An example-
a 256k pic32mm has a chip erase time of 20ms, a row write time of ~1.5ms which means 1024rows * 1.5ms + 20ms = ~1.5s to program the whole chip (these are self program numbers)
usb hid fs can do 64bytes x 1000 for irq transfers = 64000bytes/s (although I think one can use control transfers/reports to crank that up significantly)
so, the chip can do 256k in 1.5s, usb fs hid can transfer 256k in ~4sec, but it takes about ~80 seconds to program the 256k from the pickit3/pkob- I know there are a number of little gears between the input and output of this transmission system, but it does seem like the clutch (software) has some major slippage.

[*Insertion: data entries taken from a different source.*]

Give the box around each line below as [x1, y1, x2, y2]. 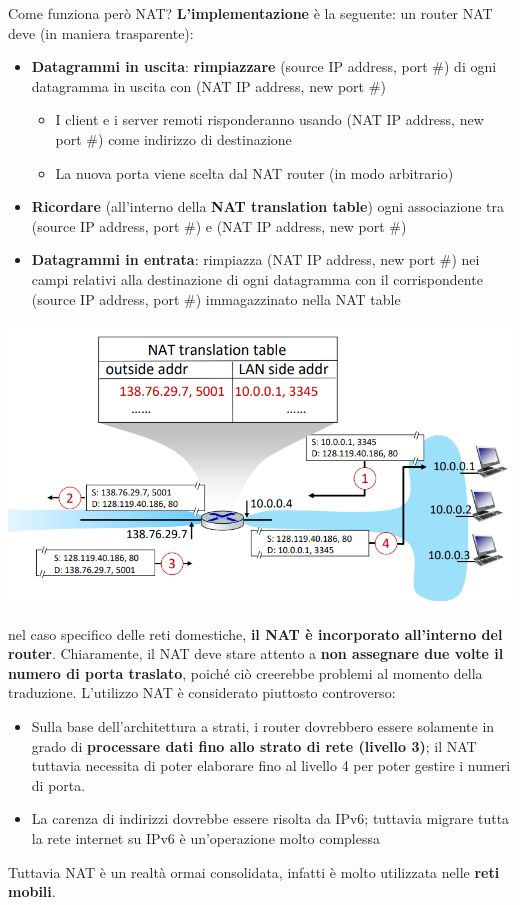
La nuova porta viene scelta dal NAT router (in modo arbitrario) [55, 162, 454, 183]
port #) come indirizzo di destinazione [55, 128, 292, 149]
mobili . [8, 881, 56, 902]
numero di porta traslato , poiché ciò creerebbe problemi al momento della [8, 662, 483, 683]
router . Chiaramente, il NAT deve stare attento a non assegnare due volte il [8, 643, 504, 664]
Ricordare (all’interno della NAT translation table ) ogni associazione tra [31, 196, 505, 217]
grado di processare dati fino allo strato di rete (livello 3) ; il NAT [31, 735, 477, 756]
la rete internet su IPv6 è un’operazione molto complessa [31, 827, 380, 848]

They could probably double the speed (or more) with not much effort, it would seem to me.
Similar example:
MSP430G2955 is new device, but it belongs to 20 years old 2xx flash family. It has the same flash module as 20 years old 2xx devices, and I am using it for example only because of largest memory in 2xx family (and due to largest memory it will give best performance numbers for my flasher).
You can calculate maximum flash writing rate using datasheet numbers for block write (at 476kHz, that is max flash frequency), and it is (if I remember right) little over 50 KByte/sec (these are self program numbers). My flasher using little lower flash frequency of 461.5 kHz for target device flash, and by datasheet calculation for 128 bytes in flash clock cycles is...
25 (1st word, block start) + 63 * 18 (63 words) + 6 (block termination) = 1165
and with 461.5 kHz flash frequency, flash writing rate will be
49.5 KByte/sec (these are self program numbers).
Benchmark (write command) for my flasher with this target device connected, on Win / Linux / OS X, will show
48.3 KByte/sec. In this rate (time) is included elapsed time from the moment before PC send write command (with all data) to flasher and after PC receive information from flasher that job is done. For communication between PC and flasher is used CDC (OS drivers) that doesn't need any extra installation, plug and play.
Double? You can do much better. 1.5 sec is too optimistic, you need to transfer data to the chip, then spend some time on verification. But about 5-6 sec sounds about right. And you don't need FPGAs, fancy 32-bit MCUs to achieve this speed. You can get pretty good speed with a little programmer made of little PIC16.
And my flasher is based on 10 years old 24 MHz MSP430 device. Most important thing is to have all things running in parallel without any latency, but this must be hard coded in assembler, and there is nobody crazy enough (except me) today, to lose time on this. C++ with 5 abstraction layers is mostly used today (as I can see in TI FET's open sources), and in combination with people that don't know how to do it, result is as it is.